We present a 61-year-old woman with a rare case of necrotising fasciitis of the breast arising from underlying breast cancer. Her treatment comprised emergent mastectomy for source control alongside antimicrobial therapy.

Case presentation
A 61-year-old woman presented to a rural hospital with a two-day history of pain, swelling and malodourous discharge from her right breast. These symptoms were precipitated by a trauma, whereby her breast was accidentally struck by a young relative. This was on a background of having an abnormal lump in her right breast for seven years, which had never been investigated. The patient rarely engaged in healthcare and had no previously diagnosed medical comorbidities, nor did she take any regular medications. She was found to be obese and diagnosed with hypertension during her admission.

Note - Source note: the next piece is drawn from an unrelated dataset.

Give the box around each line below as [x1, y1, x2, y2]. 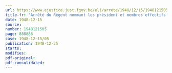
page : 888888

In the emergency department, she became tachypnoeic, febrile, tachycardic and hypotensive. Examination showed a large oedematous right breast with ulcerative skin changes, discharging dishwater fluid and bubbling gas, with inferior pointing of the nipple (Figure 1). There were palpable crepitations and axillary lymphadenopathy. The left breast was examined normally. Blood showed lactic acidosis and neutrophilia consistent with septic shock (Table 1). A computed tomography (CT) of the chest was performed and revealed a multiloculated breast mass with multiple fluid- and gas-containing collections, as well as free subcutaneous gas (Figure 2). These biochemical and radiological findings supported the clinical diagnosis of necrotising fasciitis.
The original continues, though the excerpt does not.